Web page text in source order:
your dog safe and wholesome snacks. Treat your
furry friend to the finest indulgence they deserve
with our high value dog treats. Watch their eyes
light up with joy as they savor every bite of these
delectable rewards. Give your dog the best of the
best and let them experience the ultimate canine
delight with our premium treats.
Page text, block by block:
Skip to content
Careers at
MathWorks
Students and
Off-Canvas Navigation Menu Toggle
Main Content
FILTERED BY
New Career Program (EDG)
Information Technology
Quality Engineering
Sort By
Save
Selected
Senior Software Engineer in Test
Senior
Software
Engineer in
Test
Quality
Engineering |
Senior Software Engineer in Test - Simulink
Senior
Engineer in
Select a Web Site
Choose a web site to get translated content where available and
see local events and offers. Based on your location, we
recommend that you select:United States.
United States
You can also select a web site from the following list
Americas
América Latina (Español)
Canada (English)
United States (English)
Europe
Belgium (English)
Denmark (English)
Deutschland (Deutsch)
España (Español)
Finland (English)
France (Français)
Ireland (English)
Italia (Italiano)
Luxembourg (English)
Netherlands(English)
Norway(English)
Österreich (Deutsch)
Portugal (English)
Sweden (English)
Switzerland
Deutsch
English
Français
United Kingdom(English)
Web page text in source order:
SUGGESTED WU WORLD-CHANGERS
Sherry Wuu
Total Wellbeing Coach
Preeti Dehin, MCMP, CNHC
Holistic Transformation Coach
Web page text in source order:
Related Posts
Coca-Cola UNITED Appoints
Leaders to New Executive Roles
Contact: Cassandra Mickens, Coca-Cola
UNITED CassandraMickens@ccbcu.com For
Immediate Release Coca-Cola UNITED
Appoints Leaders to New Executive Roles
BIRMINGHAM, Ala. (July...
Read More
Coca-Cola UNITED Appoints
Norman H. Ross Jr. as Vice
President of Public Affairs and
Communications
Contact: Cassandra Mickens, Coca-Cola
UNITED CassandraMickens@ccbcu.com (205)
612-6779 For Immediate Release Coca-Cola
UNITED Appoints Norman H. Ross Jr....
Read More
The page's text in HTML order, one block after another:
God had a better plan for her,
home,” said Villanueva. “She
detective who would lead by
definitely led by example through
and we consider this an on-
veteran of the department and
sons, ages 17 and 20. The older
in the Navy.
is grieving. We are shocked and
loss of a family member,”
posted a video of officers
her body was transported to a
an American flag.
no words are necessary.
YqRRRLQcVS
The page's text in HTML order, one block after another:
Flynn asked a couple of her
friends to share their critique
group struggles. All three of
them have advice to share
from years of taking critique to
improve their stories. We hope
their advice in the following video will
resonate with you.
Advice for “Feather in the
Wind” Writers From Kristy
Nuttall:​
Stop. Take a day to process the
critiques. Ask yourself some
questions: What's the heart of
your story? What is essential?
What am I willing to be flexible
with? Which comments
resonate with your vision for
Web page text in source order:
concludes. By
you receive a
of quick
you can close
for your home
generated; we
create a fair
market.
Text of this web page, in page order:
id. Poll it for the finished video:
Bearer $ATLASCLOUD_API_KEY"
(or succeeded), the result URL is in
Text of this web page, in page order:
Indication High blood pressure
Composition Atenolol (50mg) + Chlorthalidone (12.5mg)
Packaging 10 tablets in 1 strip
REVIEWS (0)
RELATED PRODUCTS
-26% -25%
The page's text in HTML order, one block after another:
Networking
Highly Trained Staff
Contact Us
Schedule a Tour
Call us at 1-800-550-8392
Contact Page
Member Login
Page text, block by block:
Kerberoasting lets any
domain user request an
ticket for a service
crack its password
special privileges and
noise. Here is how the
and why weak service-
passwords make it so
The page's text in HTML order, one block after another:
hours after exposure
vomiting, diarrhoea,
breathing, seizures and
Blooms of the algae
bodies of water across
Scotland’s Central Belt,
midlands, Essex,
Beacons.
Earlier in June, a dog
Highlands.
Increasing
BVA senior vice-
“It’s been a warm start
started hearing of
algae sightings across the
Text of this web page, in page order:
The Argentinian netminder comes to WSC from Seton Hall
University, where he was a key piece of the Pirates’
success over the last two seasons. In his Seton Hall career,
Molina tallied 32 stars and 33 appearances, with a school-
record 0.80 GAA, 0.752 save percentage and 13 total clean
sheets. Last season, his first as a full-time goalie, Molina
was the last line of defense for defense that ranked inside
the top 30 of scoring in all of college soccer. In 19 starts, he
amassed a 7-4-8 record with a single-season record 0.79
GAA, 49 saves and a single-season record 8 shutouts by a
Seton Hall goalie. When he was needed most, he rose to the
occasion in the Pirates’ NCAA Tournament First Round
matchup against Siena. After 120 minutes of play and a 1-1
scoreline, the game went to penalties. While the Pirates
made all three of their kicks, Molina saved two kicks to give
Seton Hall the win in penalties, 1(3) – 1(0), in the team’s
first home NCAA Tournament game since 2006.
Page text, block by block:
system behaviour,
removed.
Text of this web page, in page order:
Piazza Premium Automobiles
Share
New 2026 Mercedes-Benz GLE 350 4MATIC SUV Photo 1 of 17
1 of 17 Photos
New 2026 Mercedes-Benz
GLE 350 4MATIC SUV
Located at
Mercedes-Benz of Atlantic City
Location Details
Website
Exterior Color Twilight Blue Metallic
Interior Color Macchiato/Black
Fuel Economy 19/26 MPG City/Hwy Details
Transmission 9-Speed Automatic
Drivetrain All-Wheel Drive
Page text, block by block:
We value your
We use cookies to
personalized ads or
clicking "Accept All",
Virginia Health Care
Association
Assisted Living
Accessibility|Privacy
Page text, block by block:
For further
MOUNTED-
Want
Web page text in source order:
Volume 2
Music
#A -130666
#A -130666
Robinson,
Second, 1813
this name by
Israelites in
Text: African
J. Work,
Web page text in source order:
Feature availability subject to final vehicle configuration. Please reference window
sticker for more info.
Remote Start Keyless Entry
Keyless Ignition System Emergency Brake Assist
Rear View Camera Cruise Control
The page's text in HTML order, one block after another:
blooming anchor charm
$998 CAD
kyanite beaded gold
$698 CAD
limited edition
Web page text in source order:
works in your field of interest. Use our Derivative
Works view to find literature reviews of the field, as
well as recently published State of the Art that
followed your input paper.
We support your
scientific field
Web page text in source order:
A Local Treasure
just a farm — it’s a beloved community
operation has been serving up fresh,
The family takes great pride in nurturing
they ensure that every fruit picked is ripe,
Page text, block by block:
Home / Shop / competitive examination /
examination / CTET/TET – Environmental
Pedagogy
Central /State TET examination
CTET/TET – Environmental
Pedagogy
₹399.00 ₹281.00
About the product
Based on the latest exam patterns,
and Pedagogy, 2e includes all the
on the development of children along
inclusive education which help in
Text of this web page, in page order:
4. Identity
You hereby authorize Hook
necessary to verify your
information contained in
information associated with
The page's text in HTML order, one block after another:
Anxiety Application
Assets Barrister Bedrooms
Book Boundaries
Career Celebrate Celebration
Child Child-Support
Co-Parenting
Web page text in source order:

EXERCISE – Word for word, write out each entry shown above.

RESPONSE AREA –
Web page text in source order:
your dog safe and wholesome snacks. Treat your
furry friend to the finest indulgence they deserve
with our high value dog treats. Watch their eyes
light up with joy as they savor every bite of these
delectable rewards. Give your dog the best of the
best and let them experience the ultimate canine
delight with our premium treats.
Page text, block by block:
Skip to content
Careers at
MathWorks
Students and
Off-Canvas Navigation Menu Toggle
Main Content
FILTERED BY
New Career Program (EDG)
Information Technology
Quality Engineering
Sort By
Save
Selected
Senior Software Engineer in Test
Senior
Software
Engineer in
Test
Quality
Engineering |
Senior Software Engineer in Test - Simulink
Senior
Engineer in
Select a Web Site
Choose a web site to get translated content where available and
see local events and offers. Based on your location, we
recommend that you select:United States.
United States
You can also select a web site from the following list
Americas
América Latina (Español)
Canada (English)
United States (English)
Europe
Belgium (English)
Denmark (English)
Deutschland (Deutsch)
España (Español)
Finland (English)
France (Français)
Ireland (English)
Italia (Italiano)
Luxembourg (English)
Netherlands(English)
Norway(English)
Österreich (Deutsch)
Portugal (English)
Sweden (English)
Switzerland
Deutsch
English
Français
United Kingdom(English)
Web page text in source order:
SUGGESTED WU WORLD-CHANGERS
Sherry Wuu
Total Wellbeing Coach
Preeti Dehin, MCMP, CNHC
Holistic Transformation Coach
Web page text in source order:
Related Posts
Coca-Cola UNITED Appoints
Leaders to New Executive Roles
Contact: Cassandra Mickens, Coca-Cola
UNITED CassandraMickens@ccbcu.com For
Immediate Release Coca-Cola UNITED
Appoints Leaders to New Executive Roles
BIRMINGHAM, Ala. (July...
Read More
Coca-Cola UNITED Appoints
Norman H. Ross Jr. as Vice
President of Public Affairs and
Communications
Contact: Cassandra Mickens, Coca-Cola
UNITED CassandraMickens@ccbcu.com (205)
612-6779 For Immediate Release Coca-Cola
UNITED Appoints Norman H. Ross Jr....
Read More
The page's text in HTML order, one block after another:
God had a better plan for her,
home,” said Villanueva. “She
detective who would lead by
definitely led by example through
and we consider this an on-
veteran of the department and
sons, ages 17 and 20. The older
in the Navy.
is grieving. We are shocked and
loss of a family member,”
posted a video of officers
her body was transported to a
an American flag.
no words are necessary.
YqRRRLQcVS
The page's text in HTML order, one block after another:
Flynn asked a couple of her
friends to share their critique
group struggles. All three of
them have advice to share
from years of taking critique to
improve their stories. We hope
their advice in the following video will
resonate with you.
Advice for “Feather in the
Wind” Writers From Kristy
Nuttall:​
Stop. Take a day to process the
critiques. Ask yourself some
questions: What's the heart of
your story? What is essential?
What am I willing to be flexible
with? Which comments
resonate with your vision for
Web page text in source order:
concludes. By
you receive a
of quick
you can close
for your home
generated; we
create a fair
market.
Text of this web page, in page order:
id. Poll it for the finished video:
Bearer $ATLASCLOUD_API_KEY"
(or succeeded), the result URL is in
Text of this web page, in page order:
Indication High blood pressure
Composition Atenolol (50mg) + Chlorthalidone (12.5mg)
Packaging 10 tablets in 1 strip
REVIEWS (0)
RELATED PRODUCTS
-26% -25%
The page's text in HTML order, one block after another:
Networking
Highly Trained Staff
Contact Us
Schedule a Tour
Call us at 1-800-550-8392
Contact Page
Member Login
Page text, block by block:
Kerberoasting lets any
domain user request an
ticket for a service
crack its password
special privileges and
noise. Here is how the
and why weak service-
passwords make it so
The page's text in HTML order, one block after another:
hours after exposure
vomiting, diarrhoea,
breathing, seizures and
Blooms of the algae
bodies of water across
Scotland’s Central Belt,
midlands, Essex,
Beacons.
Earlier in June, a dog
Highlands.
Increasing
BVA senior vice-
“It’s been a warm start
started hearing of
algae sightings across the
Text of this web page, in page order:
The Argentinian netminder comes to WSC from Seton Hall
University, where he was a key piece of the Pirates’
success over the last two seasons. In his Seton Hall career,
Molina tallied 32 stars and 33 appearances, with a school-
record 0.80 GAA, 0.752 save percentage and 13 total clean
sheets. Last season, his first as a full-time goalie, Molina
was the last line of defense for defense that ranked inside
the top 30 of scoring in all of college soccer. In 19 starts, he
amassed a 7-4-8 record with a single-season record 0.79
GAA, 49 saves and a single-season record 8 shutouts by a
Seton Hall goalie. When he was needed most, he rose to the
occasion in the Pirates’ NCAA Tournament First Round
matchup against Siena. After 120 minutes of play and a 1-1
scoreline, the game went to penalties. While the Pirates
made all three of their kicks, Molina saved two kicks to give
Seton Hall the win in penalties, 1(3) – 1(0), in the team’s
first home NCAA Tournament game since 2006.
Page text, block by block:
system behaviour,
removed.
Text of this web page, in page order:
Piazza Premium Automobiles
Share
New 2026 Mercedes-Benz GLE 350 4MATIC SUV Photo 1 of 17
1 of 17 Photos
New 2026 Mercedes-Benz
GLE 350 4MATIC SUV
Located at
Mercedes-Benz of Atlantic City
Location Details
Website
Exterior Color Twilight Blue Metallic
Interior Color Macchiato/Black
Fuel Economy 19/26 MPG City/Hwy Details
Transmission 9-Speed Automatic
Drivetrain All-Wheel Drive
Page text, block by block:
We value your
We use cookies to
personalized ads or
clicking "Accept All",
Virginia Health Care
Association
Assisted Living
Accessibility|Privacy
Page text, block by block:
For further
MOUNTED-
Want
Web page text in source order:
Volume 2
Music
#A -130666
#A -130666
Robinson,
Second, 1813
this name by
Israelites in
Text: African
J. Work,
Web page text in source order:
Feature availability subject to final vehicle configuration. Please reference window
sticker for more info.
Remote Start Keyless Entry
Keyless Ignition System Emergency Brake Assist
Rear View Camera Cruise Control
The page's text in HTML order, one block after another:
blooming anchor charm
$998 CAD
kyanite beaded gold
$698 CAD
limited edition
Web page text in source order:
works in your field of interest. Use our Derivative
Works view to find literature reviews of the field, as
well as recently published State of the Art that
followed your input paper.
We support your
scientific field
Web page text in source order:
A Local Treasure
just a farm — it’s a beloved community
operation has been serving up fresh,
The family takes great pride in nurturing
they ensure that every fruit picked is ripe,
Page text, block by block:
Home / Shop / competitive examination /
examination / CTET/TET – Environmental
Pedagogy
Central /State TET examination
CTET/TET – Environmental
Pedagogy
₹399.00 ₹281.00
About the product
Based on the latest exam patterns,
and Pedagogy, 2e includes all the
on the development of children along
inclusive education which help in
Text of this web page, in page order:
4. Identity
You hereby authorize Hook
necessary to verify your
information contained in
information associated with
The page's text in HTML order, one block after another:
Anxiety Application
Assets Barrister Bedrooms
Book Boundaries
Career Celebrate Celebration
Child Child-Support
Co-Parenting
Web page text in source order:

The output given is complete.